◆ **Task goal**
Please restate, word for word, the lines below that begin at the one with "For each line" and end at the one with "Python : Supports Python 3.9-3.10 [95, 946]". Leave out all other lines.

◆ **Supplied records**
BEGIN
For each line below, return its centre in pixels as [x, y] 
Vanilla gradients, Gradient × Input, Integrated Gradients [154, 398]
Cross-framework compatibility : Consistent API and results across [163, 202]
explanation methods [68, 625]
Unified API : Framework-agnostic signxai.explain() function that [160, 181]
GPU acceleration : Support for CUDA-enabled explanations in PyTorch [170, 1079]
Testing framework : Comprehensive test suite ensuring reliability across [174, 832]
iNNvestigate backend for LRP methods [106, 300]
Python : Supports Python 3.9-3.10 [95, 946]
END
BEGIN
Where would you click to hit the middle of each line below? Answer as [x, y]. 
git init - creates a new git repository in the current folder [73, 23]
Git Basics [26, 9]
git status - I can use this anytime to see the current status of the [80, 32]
END
BEGIN
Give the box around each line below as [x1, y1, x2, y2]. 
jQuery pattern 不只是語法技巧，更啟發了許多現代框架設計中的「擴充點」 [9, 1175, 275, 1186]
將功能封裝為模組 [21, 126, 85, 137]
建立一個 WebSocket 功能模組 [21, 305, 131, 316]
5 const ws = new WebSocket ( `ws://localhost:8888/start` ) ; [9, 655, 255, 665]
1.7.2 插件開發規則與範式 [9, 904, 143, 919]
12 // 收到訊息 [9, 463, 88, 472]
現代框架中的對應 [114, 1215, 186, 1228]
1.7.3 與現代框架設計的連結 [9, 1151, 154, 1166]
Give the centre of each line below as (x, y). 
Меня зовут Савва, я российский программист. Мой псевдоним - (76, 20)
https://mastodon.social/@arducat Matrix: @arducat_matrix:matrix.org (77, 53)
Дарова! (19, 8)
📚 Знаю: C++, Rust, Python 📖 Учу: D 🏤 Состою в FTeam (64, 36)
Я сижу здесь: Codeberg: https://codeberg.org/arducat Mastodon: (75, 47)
END
◆ **Expected answer**
For each line below, return its centre in pixels as [x, y] 
Vanilla gradients, Gradient × Input, Integrated Gradients [154, 398]
Cross-framework compatibility : Consistent API and results across [163, 202]
explanation methods [68, 625]
Unified API : Framework-agnostic signxai.explain() function that [160, 181]
GPU acceleration : Support for CUDA-enabled explanations in PyTorch [170, 1079]
Testing framework : Comprehensive test suite ensuring reliability across [174, 832]
iNNvestigate backend for LRP methods [106, 300]
Python : Supports Python 3.9-3.10 [95, 946]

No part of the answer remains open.